Así las cosas, se clausura el milenio con otra noción del espacio y de las fronteras cubanas. Sospechando que, al quebrar el férreo contorno de la frontera insular, se desestabiliza la dictadura de la historia sobre la geografía. Y se desestabiliza cualquier otra dictadura, desde el Estado autoritario de la isla hasta el poder oligárquico que ha gobernado al exilio.
Es entonces cuando aparece el concepto de diáspora cubana –aunque Fernando Ortiz ya había clasificado a los cubanos como «aves de paso»– tal como lo entendemos ahora. El término es sin duda apropiado, tanto desde el punto de vista cartográfico, como por el hecho de que logra englobar a los artistas cubanos que salen al mundo, sea o no definitivo su destierro.

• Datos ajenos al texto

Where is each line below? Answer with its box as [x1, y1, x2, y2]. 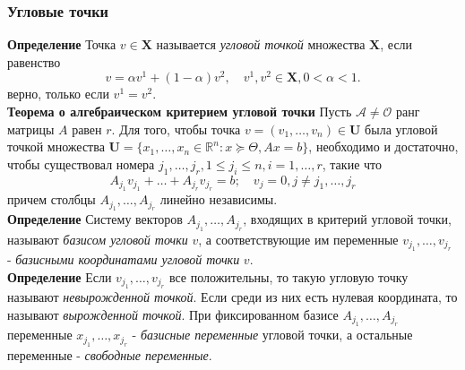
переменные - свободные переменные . [7, 345, 212, 364]
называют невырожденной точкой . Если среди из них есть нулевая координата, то [7, 288, 458, 306]
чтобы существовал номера [7, 154, 155, 173]
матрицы [7, 119, 55, 138]
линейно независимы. [159, 190, 278, 209]
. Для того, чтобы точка [111, 119, 241, 138]
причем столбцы [7, 190, 96, 209]
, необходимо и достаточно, [308, 137, 459, 156]
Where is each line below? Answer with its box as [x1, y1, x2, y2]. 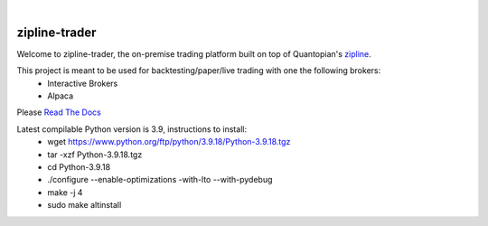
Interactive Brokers [47, 78, 118, 89]
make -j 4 [47, 186, 83, 198]
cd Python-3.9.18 [47, 162, 111, 173]
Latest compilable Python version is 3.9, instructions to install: [16, 123, 248, 135]
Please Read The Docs [16, 107, 101, 118]
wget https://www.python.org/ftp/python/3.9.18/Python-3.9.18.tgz [47, 137, 291, 147]
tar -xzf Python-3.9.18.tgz [47, 149, 143, 160]
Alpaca [47, 90, 74, 101]
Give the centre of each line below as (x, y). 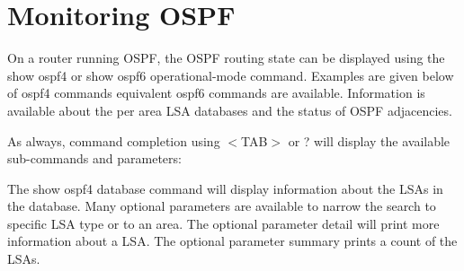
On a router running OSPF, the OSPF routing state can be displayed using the (226, 58)
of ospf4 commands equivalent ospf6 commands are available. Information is (216, 93)
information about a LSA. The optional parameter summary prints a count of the (232, 241)
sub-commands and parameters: (94, 158)
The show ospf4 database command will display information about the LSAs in (225, 188)
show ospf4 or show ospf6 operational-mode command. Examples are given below (231, 75)
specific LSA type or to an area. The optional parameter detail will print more (223, 223)
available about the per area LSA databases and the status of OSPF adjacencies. (230, 110)
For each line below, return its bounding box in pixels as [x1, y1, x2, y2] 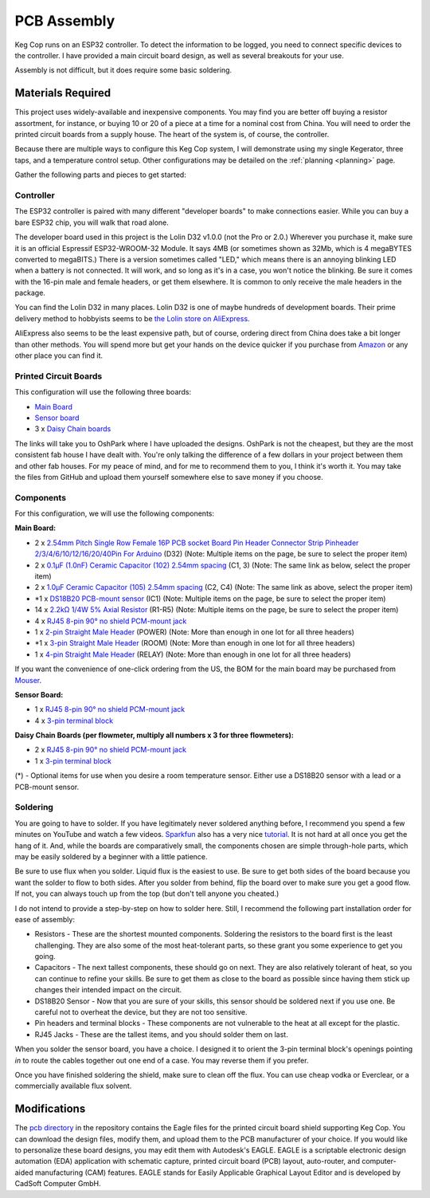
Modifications [14, 1102, 86, 1116]
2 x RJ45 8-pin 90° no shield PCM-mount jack [34, 745, 187, 755]
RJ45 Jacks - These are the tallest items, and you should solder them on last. [34, 1029, 288, 1039]
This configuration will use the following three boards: [14, 387, 192, 397]
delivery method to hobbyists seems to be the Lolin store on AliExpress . [14, 313, 250, 323]
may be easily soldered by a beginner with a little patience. [14, 851, 208, 861]
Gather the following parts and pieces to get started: [14, 170, 186, 179]
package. [14, 288, 45, 298]

Hay que admitir, sin embargo, que en el sentido ideológico este término surge precisamente como un maquillaje a otra palabra que al Estado cubano le disgusta en extremo: exilio. Aun así, este concepto nos conduce a una serie de preguntas que están en el límite de la nación, la modernidad y la territorialidad cubanas.
A propósito de esto, Doreet LeVitte-Harten ha recomendado un acercamiento entre artistas de Cuba e Israel; dos países con más de una analogía. Ambos «poseen una ideología de pioneros»; «pueden considerarse como guetos desde el punto de vista geográfico y político»; están rodeados de territorios diferentes u hostiles que les permiten abrazar el sentimiento de «nosotros frente al mundo»; y, como remate estético a estas analogías, está el hecho de que muchos de sus artistas utilizan el cuerpo, no como metáfora o símbolo, sino como una parábola de sus respectivas naciones.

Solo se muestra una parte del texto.